Technically, this package permanently stores the files under a subdir of the directory returned by rappdirs::user_data_dir. For my Ubuntu Linux system, that is /home/myuser/.local/share, but the exact location is operating system-dependent and you should not care about it.
You have put some file onto a server that can be accessed by the public via HTTP or HTTPS. Optionally, you know their MD5 checksums.
In the following example, we will assume that the package you develop (the one that requires the extra data in the package cache), is called yourpackage. And that you have these two files on the server:
You can use this package to manage any files you want in normal application code, and this is explained here. If you are a package author and want to give your users the option to effortlessly download optional data for your package, make sure to also read the section ‘Giving users the option to download extra package data’ below.
Let’s first make files hosted on our server available on the client, in the package cache. First, define the files you want:
    library("pkgfilecache")
    pkg_info = get_pkg_info("yourpackage");   # Something to identify the package that uses the package file cache.
    
    local_filenames = c("file1.txt", "file2.txt");    # How the files should be called in the local package file cache
    urls = c("https://your.server/yourpackage/large_file1.txt", "https://your.server/yourpackage/large_file2.txt"); # Remote URLs where to download files from
    md5sums = c("35261471bcd198583c3805ee2a543b1f", "85ffec2e6efb476f1ee1e3e7fddd86de");    # MD5 checksums. Optional but recommended.Now it is time to make them available:
The return value res is a named list with several entries. The field res$file_status is a logical vector indicating for each file whether it now exists locally. Note that the function will first check to see whether the files are already in the package cache. If you supplied md5sums, they will also be checked. Only files which did not pass the check will be downloaded, so it is save to call this function every time you want to make sure that the files exist. (E.g., in example code you give).
You can also get a list of the filename which are now available (no matter whether they have been downloaded or where already available) from res$available. And you can get a list of file which should have been downloaded, but for which retrieval failed, from res$missing.
Typically you would wrap the code above into a function within your package and call it something like download_optional_data(), see below.
Let’s now get the full path for a file in the package cash, so that we can use it in our application:
local_filenames = c("file1.txt", "file2.txt");
deleted = remove_cached_files(pkg_info, local_filenames);The return value deleted is a logical vector indicating for each file whether it was deleted.
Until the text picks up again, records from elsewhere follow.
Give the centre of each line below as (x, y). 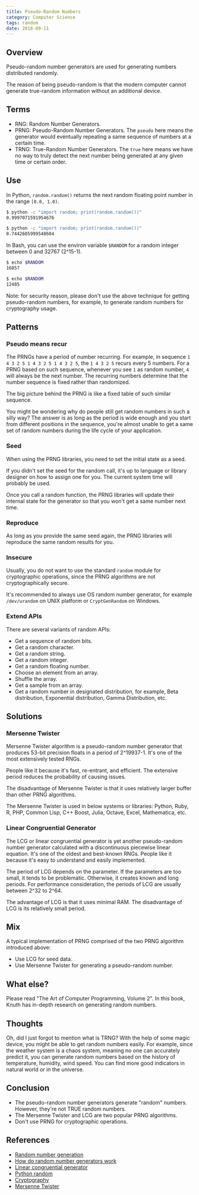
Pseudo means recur (37, 344)
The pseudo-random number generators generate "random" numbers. (101, 1102)
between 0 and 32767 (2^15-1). (44, 252)
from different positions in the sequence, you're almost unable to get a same (99, 424)
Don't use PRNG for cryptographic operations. (71, 1121)
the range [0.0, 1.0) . (33, 201)
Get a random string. (40, 653)
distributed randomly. (32, 73)
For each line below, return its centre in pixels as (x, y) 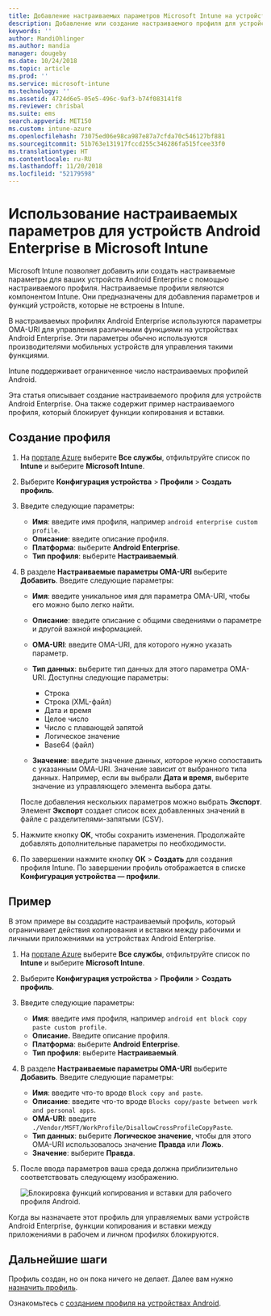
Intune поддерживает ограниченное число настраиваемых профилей (128, 371)
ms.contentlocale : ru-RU (50, 159)
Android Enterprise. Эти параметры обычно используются (108, 337)
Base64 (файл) (69, 745)
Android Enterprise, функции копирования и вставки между (110, 1225)
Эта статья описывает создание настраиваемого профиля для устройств (135, 395)
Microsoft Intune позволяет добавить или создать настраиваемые (122, 270)
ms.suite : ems (32, 114)
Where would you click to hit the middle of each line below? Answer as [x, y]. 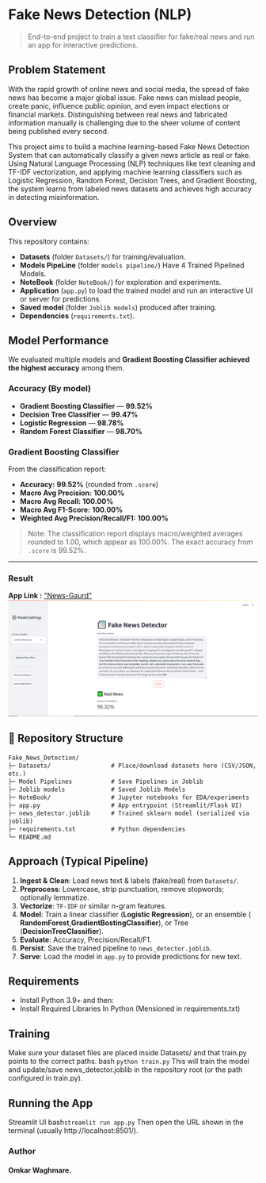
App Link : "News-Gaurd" [50, 596]
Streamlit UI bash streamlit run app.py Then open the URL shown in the [126, 1122]
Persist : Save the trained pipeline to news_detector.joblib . [116, 948]
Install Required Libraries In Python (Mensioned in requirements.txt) [130, 1008]
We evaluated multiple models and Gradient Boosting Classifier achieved [129, 359]
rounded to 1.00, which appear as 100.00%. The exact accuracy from [140, 542]
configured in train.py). [46, 1078]
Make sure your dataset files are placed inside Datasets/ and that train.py [127, 1053]
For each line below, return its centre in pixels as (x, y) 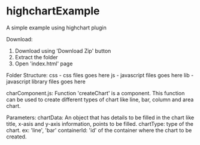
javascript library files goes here (46, 81)
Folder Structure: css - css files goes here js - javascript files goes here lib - (100, 75)
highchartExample (53, 11)
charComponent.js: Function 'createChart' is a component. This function (96, 93)
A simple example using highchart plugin (56, 28)
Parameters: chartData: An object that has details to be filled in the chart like (100, 117)
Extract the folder (36, 57)
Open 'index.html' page (44, 64)
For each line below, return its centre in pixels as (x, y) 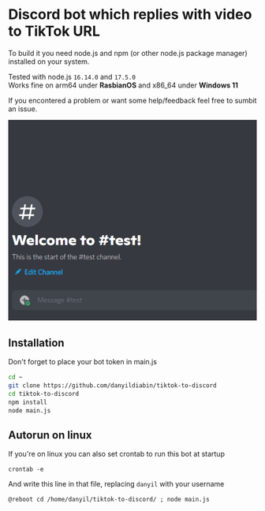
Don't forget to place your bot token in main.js (83, 362)
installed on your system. (49, 62)
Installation (36, 343)
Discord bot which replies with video (130, 15)
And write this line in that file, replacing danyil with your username (116, 484)
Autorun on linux (50, 435)
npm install (28, 402)
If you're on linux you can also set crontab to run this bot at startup (116, 454)
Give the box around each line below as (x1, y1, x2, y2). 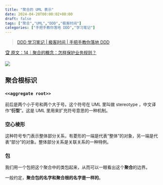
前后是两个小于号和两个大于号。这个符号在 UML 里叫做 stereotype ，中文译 (5, 101, 156, 107)
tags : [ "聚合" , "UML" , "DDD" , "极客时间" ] (5, 21, 82, 26)
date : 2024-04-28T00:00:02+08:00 (5, 12, 73, 17)
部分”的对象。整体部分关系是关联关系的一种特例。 (11, 139, 111, 145)
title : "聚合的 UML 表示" (5, 7, 54, 12)
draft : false (5, 16, 32, 21)
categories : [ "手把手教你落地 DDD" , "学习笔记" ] (5, 25, 95, 30)
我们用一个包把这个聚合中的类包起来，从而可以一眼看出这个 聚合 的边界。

IMPORTANT: Files that did not exist in the first place were not deleted. To check which files really exist, read on.
Do one of the following, depending on whether you want MD5 sum checks:
files_exist = are_files_available(pkg_info, local_filenames);  # no MD5 check
files_exist_and_have_correct_md5 = are_files_available(pkg_info, local_filenames, md5sums=md5sums);  # with MD5 checkThe return values are logical vectors indicating for each file whether it exists (and, in the second example, whether the MD5 sum is as expected).
This part is for package authors and gives a suggestion for an interface that allows users to download optional data for your package. Make sure you have read the section ‘Using the functions in your script’ before reading on.
I recommend to have the following public functions in your package, which users can then call if they need to manage optional package data:
download_optional_data(): This function should download the optional data if needed (i.e., only if they do not exist already).list_optional_data(): This function should return a vector of local files in the package cache that are currently available.get_optional_data_file(filename, mustWork=TRUE): This function should return the full path to a file in the package cache, based on the filename.delete_all_optional_data(): This function should delete the optional data from the package cache to free up disk space.Here are example implementations for the functions above. You can copy and paste them, all you need to do afterwards is:
yourpackage with the name of your package.download_optional_data function: also replace the local_files, urls and md5sums with your optional data information.Here are the functions:
#' @title Download optional data for this package if required.
#'
#' @description Ensure that the optioanl data is available locally in the package cache. Will try to download the data only if it is not available.
#' 
#' @return Named list. The list has entries: "available": vector of strings. The names of the files that are available in the local file cache. You can access them using get_optional_data_file(). "missing": vector of strings. The names of the files that this function was unable to retrieve.
#'
#' @export
download_optional_data <- function() {
  pkg_info = pkgfilecache::get_pkg_info("yourpackage");        # to identify the package using the cache
  
  # Replace these with your optional data files.
  local_filenames = c("file1.txt", "file2.txt");    # How the files should be called in the local package file cache
  urls = c("https://your.server/yourpackage/large_file1.txt", "https://your.server/yourpackage/large_file2.txt"); # Remote URLs where to download files from
  md5sums = c("35261471bcd198583c3805ee2a543b1f", "85ffec2e6efb476f1ee1e3e7fddd86de");    # MD5 checksums. Optional but recommended.
  
  cfiles = pkgfilecache::ensure_files_available(pkg_info, local_filenames, urls, md5sums=md5sums);
  cfiles$file_status = NULL;
  return(cfiles);
}
#' @title Get file names available in package cache.
#'
#' @description Get file names of optional data files which are available in the local package cache. You can access these files with get_optional_data_file().
#' 
#' @return vector of strings. The file names available, relative to the package cache.
#'
#' @export
list_optional_data <- function() {
  pkg_info = pkgfilecache::get_pkg_info("yourpackage");
  return(pkgfilecache::list_available(pkg_info));
}
#' @title Access a single file from the package cache by its file name.
#'
#' @param filename, string. The filename of the file in the package cache.
#'
#' @param mustWork, logical. Whether an error should be created if the file does not exist. If mustWork=FALSE and the file does not exist, the empty string is returned.
#'
#' @return string. The full path to the file in the package cache. Use this in your application code to open the file.
#'
#' @export
get_optional_data_filepath <- function(filename, mustWork=TRUE) {
  pkg_info = pkgfilecache::get_pkg_info("yourpackage");
  return(pkgfilecache::get_filepath(pkg_info, filename, mustWork=mustWork));
}
#' @title Delete all data in the package cache.
#'
#' @return integer. The return value of the unlink() call: 0 for success, 1 for failure. See the unlink() documentation for details.
#'
#' @export
delete_all_optional_data <- function() {
  pkg_info = pkgfilecache::get_pkg_info("yourpackage");
  return(pkgfilecache::erase_cache(pkg_info));
}